丹青生也是腳下輕踏,登時離開了戰圈,向三人擺了擺手道:「三位前輩,不打了,老夫要去那裡看看,你們自便吧!」
說著,便也向水閣方向飛去,同時心裡暗暗輕笑,那個小子……得手了嗎?呵呵,真不簡單啊,在兩大勢力的眼皮子底下,呵呵呵……
丹青生雖然不知卓凡到底想要什麼,但已然想到,他的目的達到了……
「丹青生,有種別跑,老夫三人還要跟你大戰三千回合……咳咳咳……」看到丹青生兀然離去,一名至強供奉大叫出聲,滿臉不服,可是還沒等他說完,已是又忍不住咳嗽起來,鮮血狂吐不止!
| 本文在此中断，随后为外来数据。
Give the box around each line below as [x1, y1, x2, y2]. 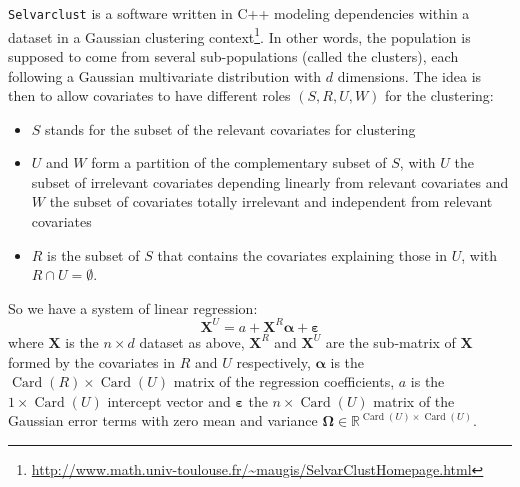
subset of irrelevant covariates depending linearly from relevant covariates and [31, 171, 509, 192]
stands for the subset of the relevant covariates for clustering [45, 118, 416, 139]
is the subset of [47, 244, 140, 265]
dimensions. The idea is [337, 65, 482, 86]
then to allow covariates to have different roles [8, 85, 291, 106]
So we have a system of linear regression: [8, 297, 258, 318]
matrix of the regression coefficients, [173, 371, 395, 392]
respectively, [236, 351, 311, 372]
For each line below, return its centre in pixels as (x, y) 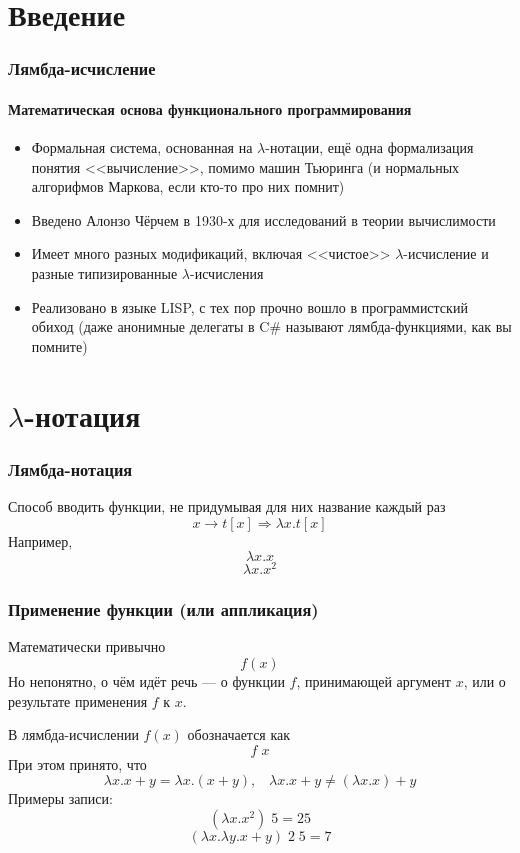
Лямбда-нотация (70, 468)
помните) (59, 345)
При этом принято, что (77, 763)
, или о (484, 681)
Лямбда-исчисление (82, 68)
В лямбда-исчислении (73, 734)
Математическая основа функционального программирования (210, 108)
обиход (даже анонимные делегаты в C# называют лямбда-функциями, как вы (271, 326)
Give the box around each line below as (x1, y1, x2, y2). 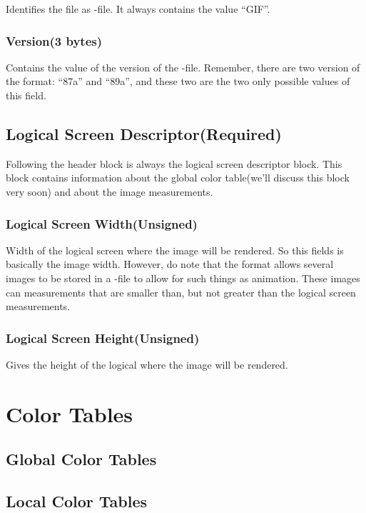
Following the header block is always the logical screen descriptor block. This (6, 156, 342, 171)
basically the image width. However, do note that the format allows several (6, 256, 334, 272)
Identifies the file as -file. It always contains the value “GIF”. (6, 1, 270, 16)
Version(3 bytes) (6, 31, 103, 49)
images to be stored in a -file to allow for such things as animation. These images (6, 270, 360, 285)
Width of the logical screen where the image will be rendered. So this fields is (6, 242, 344, 257)
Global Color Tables (6, 448, 157, 470)
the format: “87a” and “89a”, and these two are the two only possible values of (6, 74, 350, 89)
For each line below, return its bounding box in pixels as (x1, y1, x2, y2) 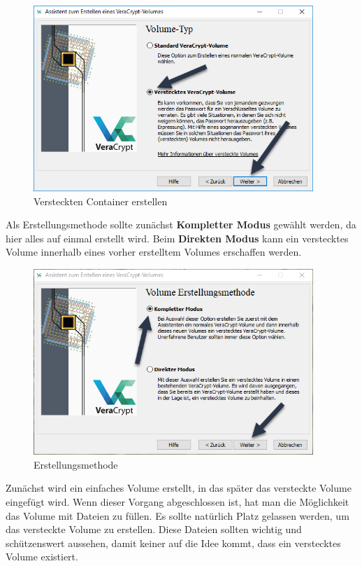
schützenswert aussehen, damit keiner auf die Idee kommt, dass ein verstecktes (6, 535, 341, 550)
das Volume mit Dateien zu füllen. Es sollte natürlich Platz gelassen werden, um (6, 508, 349, 523)
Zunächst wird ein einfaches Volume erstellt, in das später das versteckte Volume (6, 481, 352, 495)
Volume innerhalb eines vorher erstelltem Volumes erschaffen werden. (6, 244, 302, 259)
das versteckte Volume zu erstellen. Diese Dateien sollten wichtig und (6, 522, 302, 537)
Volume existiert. (6, 549, 78, 564)
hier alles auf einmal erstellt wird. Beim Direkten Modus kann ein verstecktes (6, 230, 349, 245)
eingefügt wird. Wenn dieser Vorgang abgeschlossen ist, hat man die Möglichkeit (6, 494, 349, 509)
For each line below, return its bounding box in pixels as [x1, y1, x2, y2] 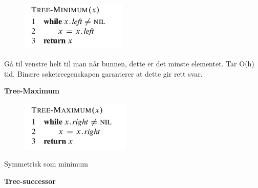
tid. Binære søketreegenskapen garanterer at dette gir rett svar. [4, 68, 203, 79]
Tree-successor [4, 176, 56, 186]
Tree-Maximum [4, 85, 60, 96]
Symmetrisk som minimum [4, 158, 88, 169]
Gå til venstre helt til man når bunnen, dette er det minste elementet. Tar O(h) [4, 58, 254, 68]
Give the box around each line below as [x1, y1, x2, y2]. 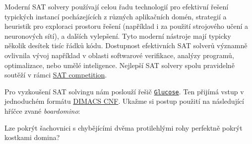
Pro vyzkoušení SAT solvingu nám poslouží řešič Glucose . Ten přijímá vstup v [4, 86, 244, 96]
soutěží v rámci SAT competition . [4, 70, 107, 80]
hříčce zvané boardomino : [4, 106, 80, 116]
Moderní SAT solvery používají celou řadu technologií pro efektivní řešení [4, 1, 229, 11]
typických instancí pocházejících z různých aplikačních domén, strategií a [4, 11, 227, 21]
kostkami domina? [4, 132, 60, 143]
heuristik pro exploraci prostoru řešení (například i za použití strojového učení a [4, 21, 249, 31]
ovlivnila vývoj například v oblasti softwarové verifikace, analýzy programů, [4, 50, 234, 60]
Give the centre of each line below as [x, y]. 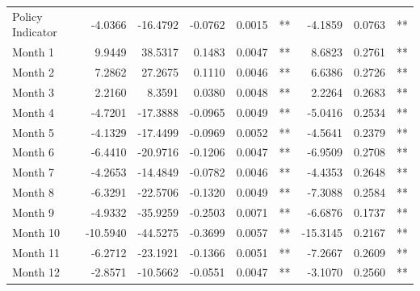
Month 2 [34, 72]
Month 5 [34, 132]
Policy [27, 16]
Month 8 [34, 192]
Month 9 [34, 212]
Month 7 [34, 172]
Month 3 [34, 91]
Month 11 [36, 252]
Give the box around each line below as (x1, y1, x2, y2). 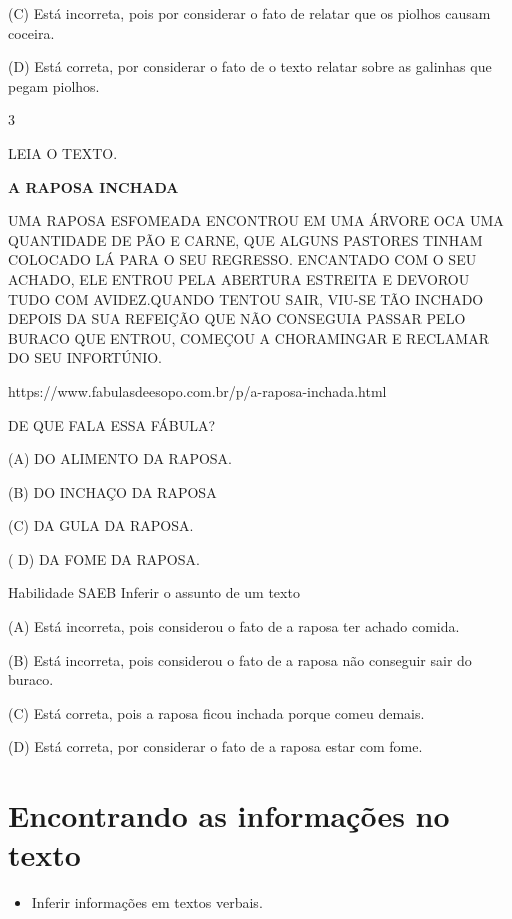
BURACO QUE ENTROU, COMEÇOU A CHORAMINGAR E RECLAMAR (8, 327, 489, 348)
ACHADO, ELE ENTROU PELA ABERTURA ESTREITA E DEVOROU (8, 268, 470, 289)
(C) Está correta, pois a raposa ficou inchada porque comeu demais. (8, 702, 425, 723)
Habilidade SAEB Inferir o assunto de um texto (8, 582, 300, 603)
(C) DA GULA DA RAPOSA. (8, 515, 194, 536)
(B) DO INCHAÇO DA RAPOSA (8, 481, 217, 502)
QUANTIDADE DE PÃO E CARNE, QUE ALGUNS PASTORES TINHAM (8, 229, 483, 250)
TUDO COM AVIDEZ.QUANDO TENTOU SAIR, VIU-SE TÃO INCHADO (8, 288, 484, 309)
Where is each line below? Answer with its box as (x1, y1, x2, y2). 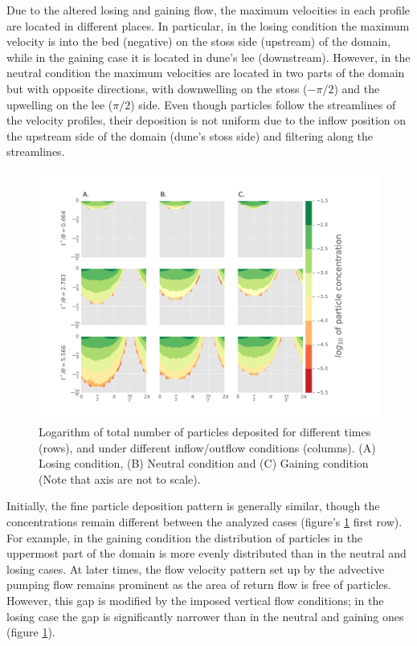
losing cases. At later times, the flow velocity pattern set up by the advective (6, 560, 385, 577)
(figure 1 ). (6, 624, 55, 640)
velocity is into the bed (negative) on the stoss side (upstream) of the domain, (6, 33, 391, 50)
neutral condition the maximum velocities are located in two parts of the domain (6, 64, 405, 81)
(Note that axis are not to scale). (39, 470, 201, 487)
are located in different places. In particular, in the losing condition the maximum (6, 17, 410, 34)
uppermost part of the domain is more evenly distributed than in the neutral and (6, 545, 407, 562)
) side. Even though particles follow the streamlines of (130, 96, 396, 112)
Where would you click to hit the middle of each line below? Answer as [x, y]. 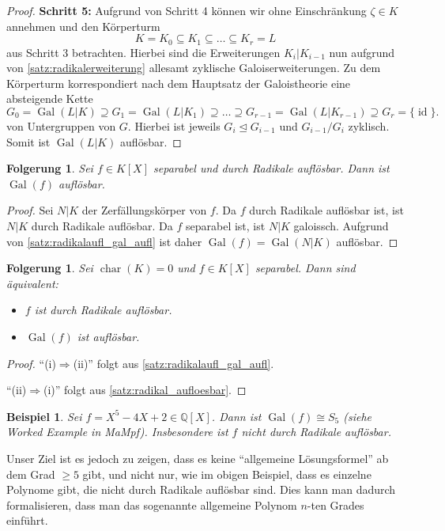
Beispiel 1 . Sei [44, 416]
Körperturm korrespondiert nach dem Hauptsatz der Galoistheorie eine [179, 83]
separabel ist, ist [225, 225]
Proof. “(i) [31, 363]
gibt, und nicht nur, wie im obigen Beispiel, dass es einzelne [227, 474]
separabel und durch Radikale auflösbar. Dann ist [272, 168]
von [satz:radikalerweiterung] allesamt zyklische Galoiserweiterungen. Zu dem [194, 68]
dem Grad [31, 474]
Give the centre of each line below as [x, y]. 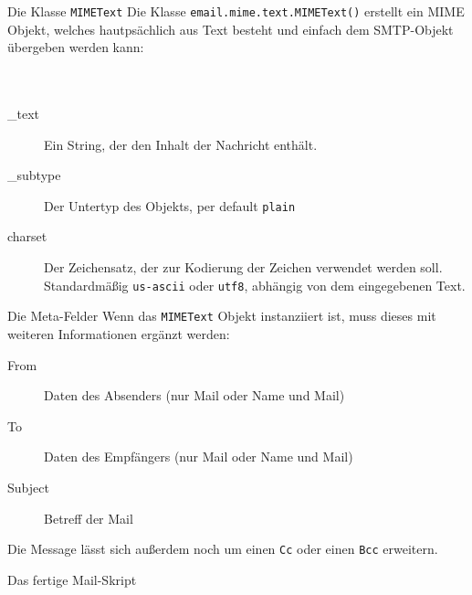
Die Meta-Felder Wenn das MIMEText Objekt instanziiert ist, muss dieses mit [222, 316]
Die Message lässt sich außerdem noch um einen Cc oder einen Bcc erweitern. [223, 549]
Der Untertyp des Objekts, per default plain [170, 205]
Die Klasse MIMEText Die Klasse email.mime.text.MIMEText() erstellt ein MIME [236, 11]
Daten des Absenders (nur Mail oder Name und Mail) [194, 395]
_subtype [34, 175]
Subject [28, 487]
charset [27, 236]

見此情景,另外二老不由無奈一嘆,趕忙勸道:「老三,別吼了,事情明擺著,此戰我們已經落入下風,再戰下去也對我們不利,不要在逞口舌之辯了,徒遭笑話而已!」
身子不覺一滯,那人轉首看向另外二人,卻見他們也個個掛彩,卻是無奈輕嘆,滿臉鬱悶。
這西州第一人果然名不虛傳,不是那麼好對付的……
接著,三人便趕忙落下身子,來到上官飛雄身邊,急急問道:「飛雄,你怎麼樣?」
「家主,您沒事吧?」
其餘上官家族人,此時此刻也一起來到了他身邊,眼中滿是關懷之色。
眼中還是有些怔忡,上官飛雄呆呆地看著身邊的一張張關切的面孔,卻是一臉茫然,幽幽道:「我們……脫險了嗎?」
「嗯,貌似有人趁我們雙方決戰,去盜了沖天劍,他們一急,都去護衛了。我們這也算,逃出生天吧!」
緩緩摸了摸自己的鬍鬚,一名供奉不由長嘆一聲:「就是不知這又是何方勢力,竟然瞅準我們鷸蚌相爭,他去漁翁得利,真是狡猾得很哪!飛雄,我們要不要也跟上去,沖天劍可就在那裡。說不定,我們能趁機搶回呢?」
眼皮不覺狠狠抖了抖,上官飛雄沉吟半晌,卻是堅定地搖了搖頭:「不,此次我們貪功冒進,已然損失慘重,再不能落入絕境之中了。我的意思上,所有上官家族人,一起撤,離開這是非之地再說!總之,有百里經緯所在之地,我們就不宜輕易動手,免得再遭算計!」
「可是那沖天劍,近在咫尺,真的要這麼放棄……」
「不,我和三位供奉是這裡實力最高者,想脫身也容易,我們去!」
一位供奉還是有些不甘,上官飛雄馬上眼神一定,肅穆道:「至於其他人,立刻撤離此地,離開飛雲城,到我們在城外的集合地匯合!」
「家主!」
「好了,不用說了,我意已決!」
眾人齊齊大叫,上官飛雄卻是狠狠擺擺手,定定道:「老夫已然錯了一次,不能再錯一次了。沖天劍雖重要,但老夫不能為了個物件,就毀了整個上官家數千年的根基!」
聽到此言,眾人彼此對視一眼,知道家主已然決定,不會更改,便不再堅持了。
見此情景,三位供奉互相看了看,皆是讚賞地點了點頭。
於是乎,上官家大批人馬拖卓凡之幅,順利逃出生天,而上官飛雄和三位供奉,則是齊齊向真正的水閣那裡飛去。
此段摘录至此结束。